** WORK REQUIRED **
Repeat all entries word for word; skip images.

####################

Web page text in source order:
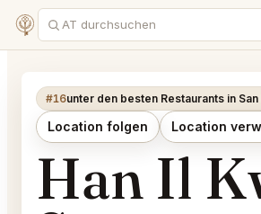
#16unter den besten Restaurants in
Location folgen Location
Han Il
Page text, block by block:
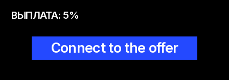
ВЫПЛАТА: 5%
Connect to the offer
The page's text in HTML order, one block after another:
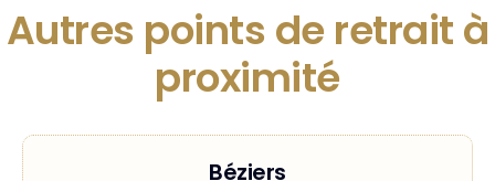
Autres points de retrait à
proximité
Béziers
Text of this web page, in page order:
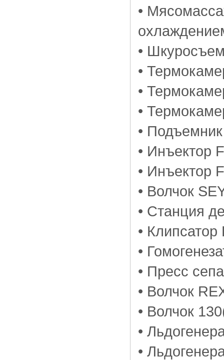
•
•
•
•
•
•
• Инъектор
• Инъектор
• Волчок
• Станция
•
•
• Пресс
• Волчок
• Волчок
•
•
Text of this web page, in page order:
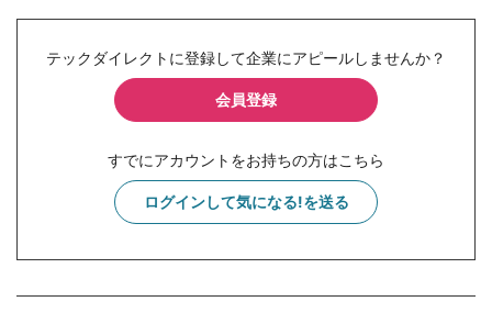
テックダイレクトに登録して企業にアピールしませんか？
会員登録
すでにアカウントをお持ちの方はこちら
ログインして気になる!を送る
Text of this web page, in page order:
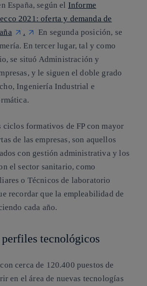
España, según el Informe
2021: oferta y demanda de
.
En segunda posición, se
En tercer lugar, tal y como
se situó Administración y
y le siguen el doble grado
Ingeniería Industrial e
ciclos formativos de FP con mayor
de las empresas, son aquellos
con gestión administrativa y los
el sector sanitario, como
o Técnicos de laboratorio
recordar que la empleabilidad de
cada año.
perfiles tecnológicos
cerca de 120.400 puestos de
en el área de nuevas tecnologías
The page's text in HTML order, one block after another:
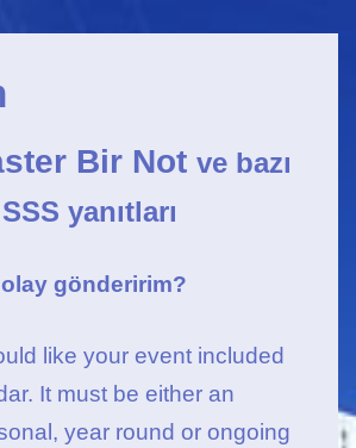
Bir Not ve bazı
SSS yanıtları
olay gönderirim?
like your event included
It must be either an
year round or ongoing
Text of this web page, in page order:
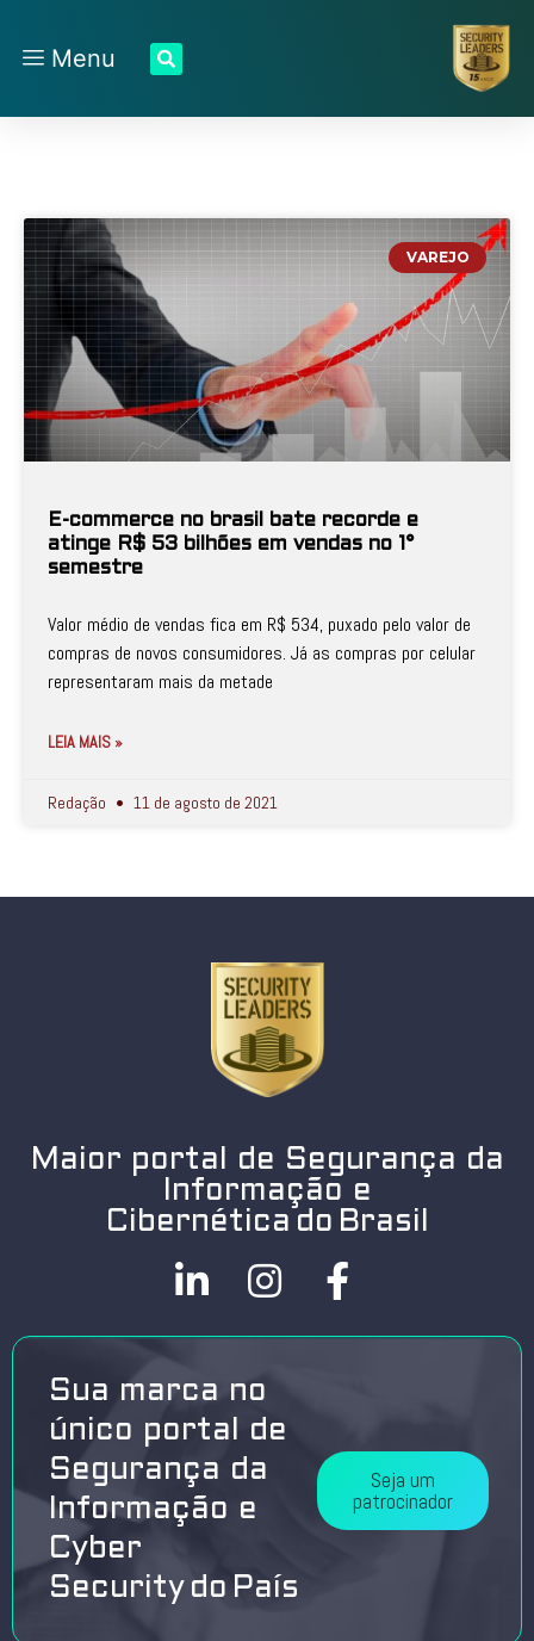
Menu
VAREJO
E-commerce no brasil bate recorde e
atinge R$ 53 bilhões em vendas no 1°
semestre
Valor médio de vendas fica em R$ 534, puxado pelo valor de
compras de novos consumidores. Já as compras por celular
representaram mais da metade
LEIA MAIS »
Redação 11 de agosto de 2021
Maior portal de Segurança da
Informação e
Cibernética do Brasil
Sua marca no
único portal de
Segurança da
Informação e
Cyber
Security do País
Seja um
patrocinador
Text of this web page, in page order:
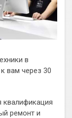
в
вам через 30
квалификация
ремонт и
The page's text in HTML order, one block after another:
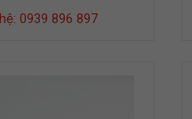
0939 896 897
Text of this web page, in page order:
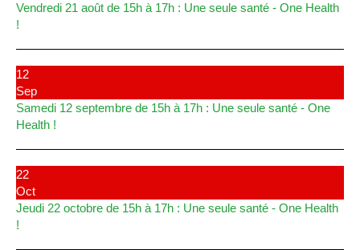
Vendredi 21 août de 15h à 17h : Une seule santé - One Health
!
12
Sep
Samedi 12 septembre de 15h à 17h : Une seule santé - One
Health !
22
Oct
Jeudi 22 octobre de 15h à 17h : Une seule santé - One Health
!
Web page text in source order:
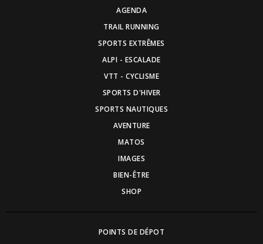
AGENDA
TRAIL RUNNING
SPORTS EXTRÊMES
ALPI - ESCALADE
VTT - CYCLISME
SPORTS D'HIVER
SPORTS NAUTIQUES
AVENTURE
MATOS
IMAGES
BIEN-ÊTRE
SHOP
POINTS DE DÉPOT
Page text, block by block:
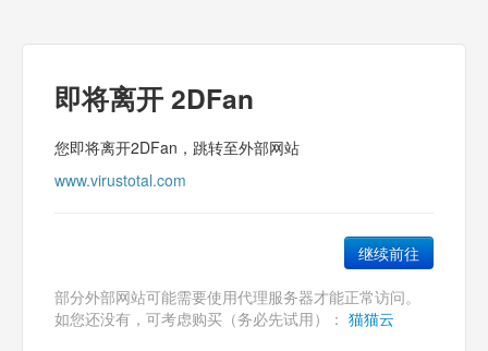
即将离开2DFan
您即将离开2DFan，跳转至外部网站
www.virustotal.com
继续前往
部分外部网站可能需要使用代理服务器才能正常访问。
如您还没有，可考虑购买（务必先试用）： 猫猫云
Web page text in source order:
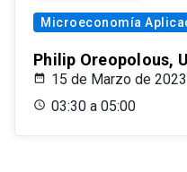
Microeconomía
Philip Oreopolous,
15 de Marzo de 2023
03:30 a 05:00
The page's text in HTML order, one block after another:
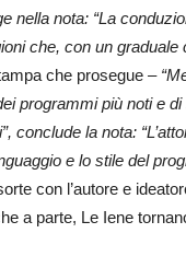
nella nota: “La
che, con un
che prosegue –
programmi più noti e
conclude la nota:
e lo stile del
con l’autore e
a parte, Le Iene
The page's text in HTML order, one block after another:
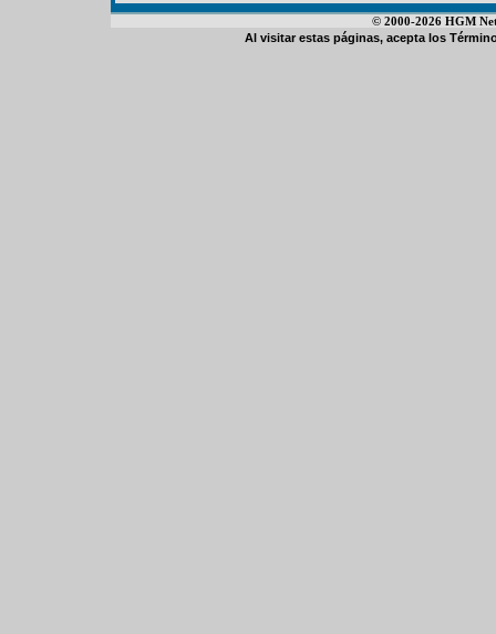
© 2000-2026 HGM
Al visitar estas páginas, acepta los
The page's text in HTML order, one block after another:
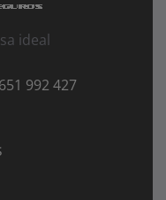
ideal
651 992 427
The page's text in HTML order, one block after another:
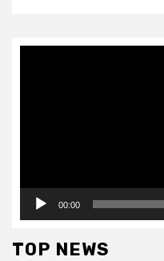
00:00
TOP NEWS
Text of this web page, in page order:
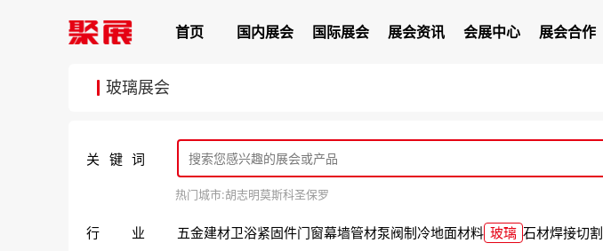
首页 国内展会 国际展会 展会资讯 会展中心 展会合作
玻璃展会
关键词
热门城市:胡志明莫斯科圣保罗
行业 五金建材卫浴紧固件门窗幕墙管材泵阀制冷地面材料 玻璃 石材焊接切割
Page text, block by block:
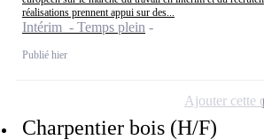
réalisations prennent appui sur des...
Intérim - Temps plein
Publié hier
Charpentier bois (H/F)
Ajouter cette
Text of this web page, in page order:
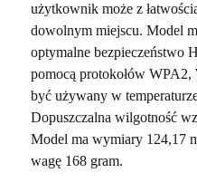
użytkownik może z
dowolnym miejscu. Model
optymalne bezpieczeństwo
pomocą protokołów
być używany w
Dopuszczalna wilgotność
Model ma wymiary 124,17
wagę 168 gram.
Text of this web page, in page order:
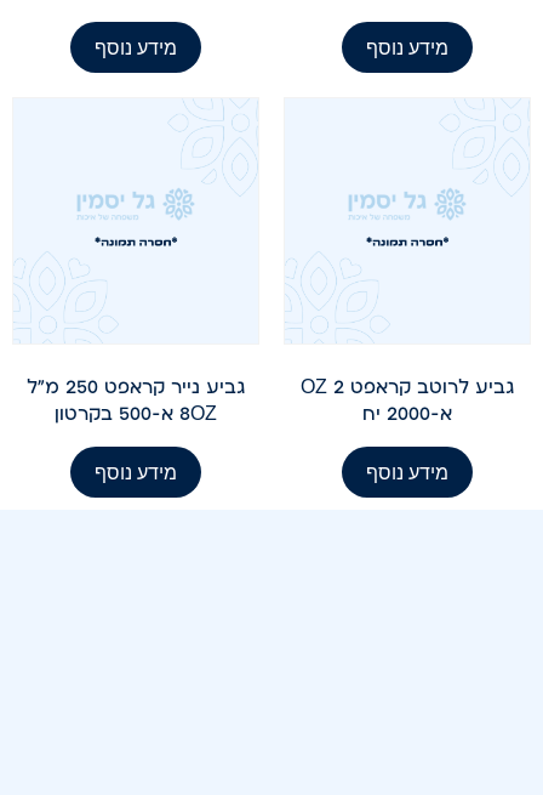
מידע נוסף מידע נוסף
גביע לרוטב קראפט 2 OZ
א-2000 יח
מידע נוסף
גביע נייר קראפט 250 מ"ל
8OZ א-500 בקרטון
מידע נוסף
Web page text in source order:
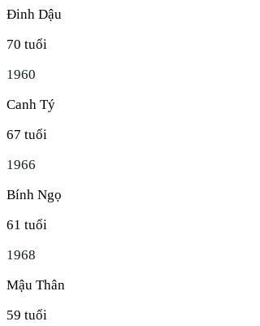
Đinh Dậu
70 tuổi
1960
Canh Tý
67 tuổi
1966
Bính Ngọ
61 tuổi
1968
Mậu Thân
59 tuổi
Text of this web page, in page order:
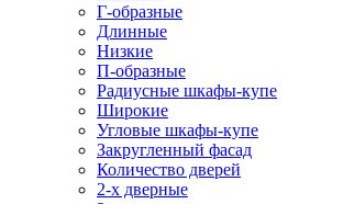
Г-образные
Длинные
Низкие
П-образные
Радиусные шкафы-купе
Широкие
Угловые шкафы-купе
Закругленный фасад
Количество дверей
2-х дверные
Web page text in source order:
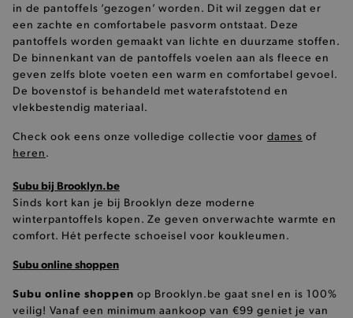
in de pantoffels ‘gezogen’ worden. Dit wil zeggen dat er
een zachte en comfortabele pasvorm ontstaat. Deze
pantoffels worden gemaakt van lichte en duurzame stoffen.
De binnenkant van de pantoffels voelen aan als fleece en
geven zelfs blote voeten een warm en comfortabel gevoel.
De bovenstof is behandeld met waterafstotend en
vlekbestendig materiaal.
Check ook eens onze volledige collectie voor dames of
heren.
Subu bij Brooklyn.be
Sinds kort kan je bij Brooklyn deze moderne
winterpantoffels kopen. Ze geven onverwachte warmte en
comfort. Hét perfecte schoeisel voor koukleumen.
Subu online shoppen
Subu online shoppen op Brooklyn.be gaat snel en is 100%
veilig! Vanaf een minimum aankoop van €99 geniet je van
ANALYTISCHE
TARGETING
FUNCTIONALITEIT
De strikt noodzakelijke cookies verbeteren jouw
smulervaring op de site en zorgen ervoor dat de
site op een correcte manier wordt verorberd. De
buikjes algemene bezoekersinformatie, maar
Naam
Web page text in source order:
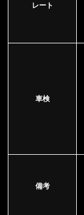
レート
車検
備考
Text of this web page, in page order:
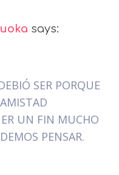
says:
SER PORQUE
UN FIN MUCHO
PENSAR.
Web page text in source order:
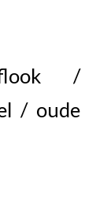
/
/ oude

####################

** THE COMPLETED TASK **
Web page text in source order:
#16unter den besten Restaurants in
Location folgen Location
Han Il
Page text, block by block:
ВЫПЛАТА: 5%
Connect to the offer
The page's text in HTML order, one block after another:
Autres points de retrait à
proximité
Béziers
Text of this web page, in page order:
•
•
•
•
•
•
• Инъектор
• Инъектор
• Волчок
• Станция
•
•
• Пресс
• Волчок
• Волчок
•
•
Text of this web page, in page order:
テックダイレクトに登録して企業にアピールしませんか？
会員登録
すでにアカウントをお持ちの方はこちら
ログインして気になる!を送る
Text of this web page, in page order:
España, según el Informe
2021: oferta y demanda de
.
En segunda posición, se
En tercer lugar, tal y como
se situó Administración y
y le siguen el doble grado
Ingeniería Industrial e
ciclos formativos de FP con mayor
de las empresas, son aquellos
con gestión administrativa y los
el sector sanitario, como
o Técnicos de laboratorio
recordar que la empleabilidad de
cada año.
perfiles tecnológicos
cerca de 120.400 puestos de
en el área de nuevas tecnologías
The page's text in HTML order, one block after another:
Bir Not ve bazı
SSS yanıtları
olay gönderirim?
like your event included
It must be either an
year round or ongoing
Text of this web page, in page order:
Menu
VAREJO
E-commerce no brasil bate recorde e
atinge R$ 53 bilhões em vendas no 1°
semestre
Valor médio de vendas fica em R$ 534, puxado pelo valor de
compras de novos consumidores. Já as compras por celular
representaram mais da metade
LEIA MAIS »
Redação 11 de agosto de 2021
Maior portal de Segurança da
Informação e
Cibernética do Brasil
Sua marca no
único portal de
Segurança da
Informação e
Cyber
Security do País
Seja um
patrocinador
Text of this web page, in page order:
в
вам через 30
квалификация
ремонт и
The page's text in HTML order, one block after another:
0939 896 897
Text of this web page, in page order:
Vendredi 21 août de 15h à 17h : Une seule santé - One Health
!
12
Sep
Samedi 12 septembre de 15h à 17h : Une seule santé - One
Health !
22
Oct
Jeudi 22 octobre de 15h à 17h : Une seule santé - One Health
!
Web page text in source order:
AGENDA
TRAIL RUNNING
SPORTS EXTRÊMES
ALPI - ESCALADE
VTT - CYCLISME
SPORTS D'HIVER
SPORTS NAUTIQUES
AVENTURE
MATOS
IMAGES
BIEN-ÊTRE
SHOP
POINTS DE DÉPOT
Page text, block by block:
即将离开2DFan
您即将离开2DFan，跳转至外部网站
www.virustotal.com
继续前往
部分外部网站可能需要使用代理服务器才能正常访问。
如您还没有，可考虑购买（务必先试用）： 猫猫云
Web page text in source order:
Microeconomía
Philip Oreopolous,
15 de Marzo de 2023
03:30 a 05:00
The page's text in HTML order, one block after another:
nella nota: “La
che, con un
che prosegue –
programmi più noti e
conclude la nota:
e lo stile del
con l’autore e
a parte, Le Iene
The page's text in HTML order, one block after another:
© 2000-2026 HGM
Al visitar estas páginas, acepta los
The page's text in HTML order, one block after another:
ideal
651 992 427
The page's text in HTML order, one block after another:
00:00
TOP NEWS
Text of this web page, in page order:
首页 国内展会 国际展会 展会资讯 会展中心 展会合作
玻璃展会
关键词
热门城市:胡志明莫斯科圣保罗
行业 五金建材卫浴紧固件门窗幕墙管材泵阀制冷地面材料 玻璃 石材焊接切割
Page text, block by block:
réalisations prennent appui sur des...
Intérim - Temps plein
Publié hier
Charpentier bois (H/F)
Ajouter cette
Text of this web page, in page order:
użytkownik może z
dowolnym miejscu. Model
optymalne bezpieczeństwo
pomocą protokołów
być używany w
Dopuszczalna wilgotność
Model ma wymiary 124,17
wagę 168 gram.
Text of this web page, in page order:
מידע נוסף מידע נוסף
גביע לרוטב קראפט 2 OZ
א-2000 יח
מידע נוסף
גביע נייר קראפט 250 מ"ל
8OZ א-500 בקרטון
מידע נוסף
Web page text in source order:
Đinh Dậu
70 tuổi
1960
Canh Tý
67 tuổi
1966
Bính Ngọ
61 tuổi
1968
Mậu Thân
59 tuổi
Text of this web page, in page order:
Г-образные
Длинные
Низкие
П-образные
Радиусные шкафы-купе
Широкие
Угловые шкафы-купе
Закругленный фасад
Количество дверей
2-х дверные
Web page text in source order:
in de pantoffels ‘gezogen’ worden. Dit wil zeggen dat er
een zachte en comfortabele pasvorm ontstaat. Deze
pantoffels worden gemaakt van lichte en duurzame stoffen.
De binnenkant van de pantoffels voelen aan als fleece en
geven zelfs blote voeten een warm en comfortabel gevoel.
De bovenstof is behandeld met waterafstotend en
vlekbestendig materiaal.
Check ook eens onze volledige collectie voor dames of
heren.
Subu bij Brooklyn.be
Sinds kort kan je bij Brooklyn deze moderne
winterpantoffels kopen. Ze geven onverwachte warmte en
comfort. Hét perfecte schoeisel voor koukleumen.
Subu online shoppen
Subu online shoppen op Brooklyn.be gaat snel en is 100%
veilig! Vanaf een minimum aankoop van €99 geniet je van
ANALYTISCHE
TARGETING
FUNCTIONALITEIT
De strikt noodzakelijke cookies verbeteren jouw
smulervaring op de site en zorgen ervoor dat de
site op een correcte manier wordt verorberd. De
buikjes algemene bezoekersinformatie, maar
Naam
Web page text in source order:
レート
車検
備考
Text of this web page, in page order:
says:
SER PORQUE
UN FIN MUCHO
PENSAR.
Web page text in source order:
/
/ oude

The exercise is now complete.